Anti-CITED1 (rabbit, #AB15096, Abcam); anti-ERα (rabbit, #8644, Cell Signalling); anti-ERα (mouse, Abcam), anti-β-Actin (AC-15), #A5441 from Sigma-Aldrich, anti-Amphiregulin (goat, R&D Systems #AF262). Lysates were resolved by SDS-PAGE (4–20% pre-cast, stain-free, Bio-Rad) and transferred to PVDF membranes. The membranes were blocked (5% non-fat milk/TBST) prior to incubation with diluted primary antibodies (2.5% non-fat milk/ TBST). The blots were probed with appropriate diluted secondary antibodies (5% non-fat milk/TBST) (Pierce Biotechnology). Membranes were cut according to size prior to antibody incubation but where proteins had similar molecular weights, blots were run separately (Additional file 2). Membranes were developed using ECL (Bio-Rad). The TMA was processed as previously described [15]; A 2-group combined CITED1 scoring system reflecting cytoplasmic staining fraction and staining intensity was used.

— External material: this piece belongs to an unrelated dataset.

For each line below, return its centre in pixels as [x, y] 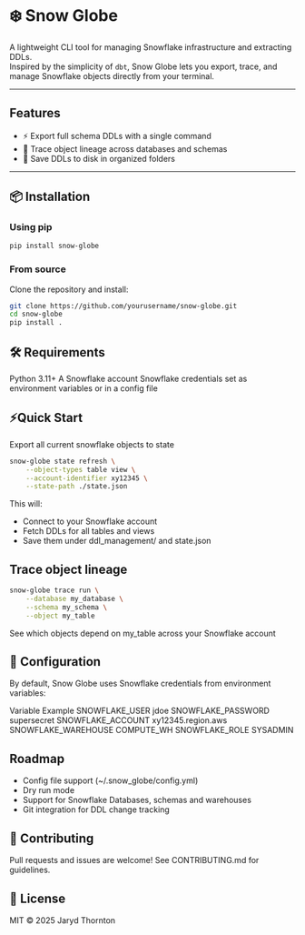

Data analysis and statistics

Data analysis was performed using R v 4.2.1 with relevant packages; see https://github.com/CoregulomicsUnit/CITED1_BC for further details on data extraction and processing. Briefly, gene expression and clinical data from ProjectID: TCGA-BRCA were downloaded from https://portal.gdc.cancer.gov, accessed using TCGABiolinks [33]. Log transformed, batch corrected (using TCGAbatch_Correction function) gene expression data log2(TPM + 0.1) was used for survival analysis [34]. TCGA-BRCA patients were stratified into two groups based on CITED1 expression (cut-off: median). The same survival package was used for analysis of both TMA and TCGA cohorts; p-values were determined using the logrank test [35].

Droplet digital PCR

RNA was isolated using Qiagen RNeasy Plus mini-kit and quantified using Nanodrop (ThermoScientific). cDNA was generated using ‘iScript Advanced cDNA synthesis for RT-qPCR’ (Bio-Rad). Bio-Rad’s ‘ddPCR Supermix for Probes’ was used with predesigned TaqMan assays (Applied Biosystems) consisting of specific primers and FAM/VIC labelled probes for CITED1 (#Hs00918445_g1), IPO8 (#Hs00183533_m1), AREG (Hs00950669_m1), TGFα (Hs00608187_m1); run on the Bio-Rad QX200 instrument. A manual cut-off for positive droplets was selected using the Bio-Rad QuantaSoft™ data analysis suite to calculate the copies/µl of each transcript relative to the internal IPO8 control.